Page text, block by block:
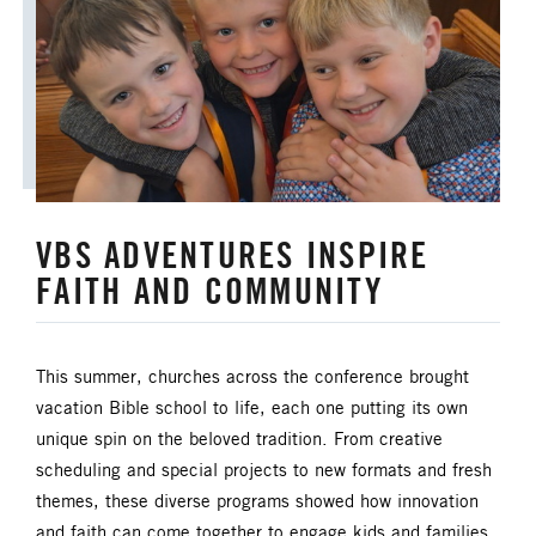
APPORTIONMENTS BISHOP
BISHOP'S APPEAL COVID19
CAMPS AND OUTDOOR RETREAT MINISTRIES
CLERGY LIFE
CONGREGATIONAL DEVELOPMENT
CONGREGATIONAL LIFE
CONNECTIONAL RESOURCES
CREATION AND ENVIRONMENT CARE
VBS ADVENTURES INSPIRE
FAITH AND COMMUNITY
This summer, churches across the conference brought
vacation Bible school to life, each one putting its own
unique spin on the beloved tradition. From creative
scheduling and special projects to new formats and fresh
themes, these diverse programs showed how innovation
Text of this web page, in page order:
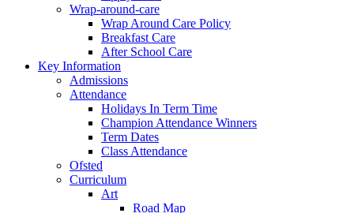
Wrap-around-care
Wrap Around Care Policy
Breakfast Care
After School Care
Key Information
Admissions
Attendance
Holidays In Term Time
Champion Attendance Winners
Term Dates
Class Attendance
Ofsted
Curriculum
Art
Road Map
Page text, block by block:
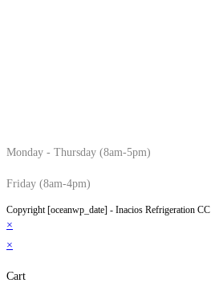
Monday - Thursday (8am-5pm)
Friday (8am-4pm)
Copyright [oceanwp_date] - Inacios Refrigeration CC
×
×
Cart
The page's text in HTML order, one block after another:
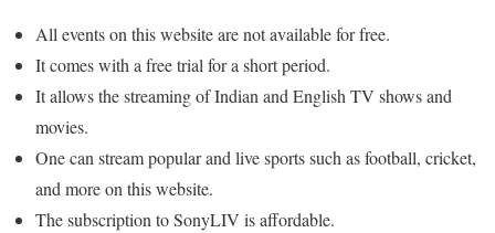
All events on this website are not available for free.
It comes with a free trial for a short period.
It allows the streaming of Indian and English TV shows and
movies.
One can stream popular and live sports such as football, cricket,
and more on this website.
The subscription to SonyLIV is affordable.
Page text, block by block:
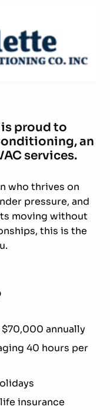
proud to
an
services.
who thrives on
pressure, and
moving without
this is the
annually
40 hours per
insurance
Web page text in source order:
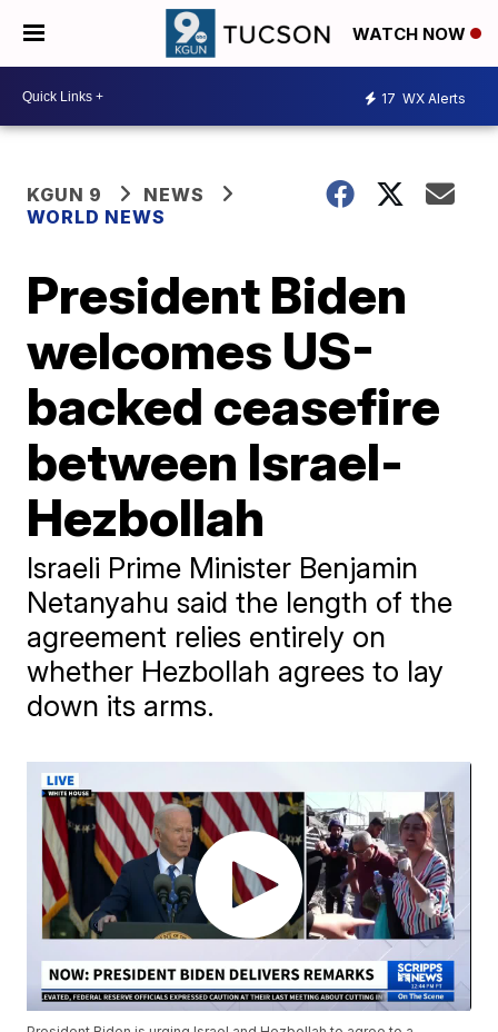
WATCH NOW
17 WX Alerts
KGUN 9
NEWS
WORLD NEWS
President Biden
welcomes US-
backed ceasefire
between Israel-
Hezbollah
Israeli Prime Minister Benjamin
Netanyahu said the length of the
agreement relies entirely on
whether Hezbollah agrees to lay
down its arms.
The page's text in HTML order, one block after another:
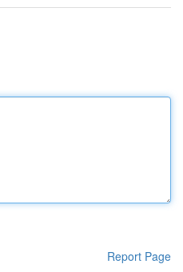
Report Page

----

--- Problem to solve ---
Repeat each record as given. No picture belongs in the copy.

--- Solution below ---
Page text, block by block:
APPORTIONMENTS BISHOP
BISHOP'S APPEAL COVID19
CAMPS AND OUTDOOR RETREAT MINISTRIES
CLERGY LIFE
CONGREGATIONAL DEVELOPMENT
CONGREGATIONAL LIFE
CONNECTIONAL RESOURCES
CREATION AND ENVIRONMENT CARE
VBS ADVENTURES INSPIRE
FAITH AND COMMUNITY
This summer, churches across the conference brought
vacation Bible school to life, each one putting its own
unique spin on the beloved tradition. From creative
scheduling and special projects to new formats and fresh
themes, these diverse programs showed how innovation
Text of this web page, in page order:
Wrap-around-care
Wrap Around Care Policy
Breakfast Care
After School Care
Key Information
Admissions
Attendance
Holidays In Term Time
Champion Attendance Winners
Term Dates
Class Attendance
Ofsted
Curriculum
Art
Road Map
Page text, block by block:
Monday - Thursday (8am-5pm)
Friday (8am-4pm)
Copyright [oceanwp_date] - Inacios Refrigeration CC
×
×
Cart
The page's text in HTML order, one block after another:
All events on this website are not available for free.
It comes with a free trial for a short period.
It allows the streaming of Indian and English TV shows and
movies.
One can stream popular and live sports such as football, cricket,
and more on this website.
The subscription to SonyLIV is affordable.
Page text, block by block:
proud to
an
services.
who thrives on
pressure, and
moving without
this is the
annually
40 hours per
insurance
Web page text in source order:
WATCH NOW
17 WX Alerts
KGUN 9
NEWS
WORLD NEWS
President Biden
welcomes US-
backed ceasefire
between Israel-
Hezbollah
Israeli Prime Minister Benjamin
Netanyahu said the length of the
agreement relies entirely on
whether Hezbollah agrees to lay
down its arms.
The page's text in HTML order, one block after another:
Report Page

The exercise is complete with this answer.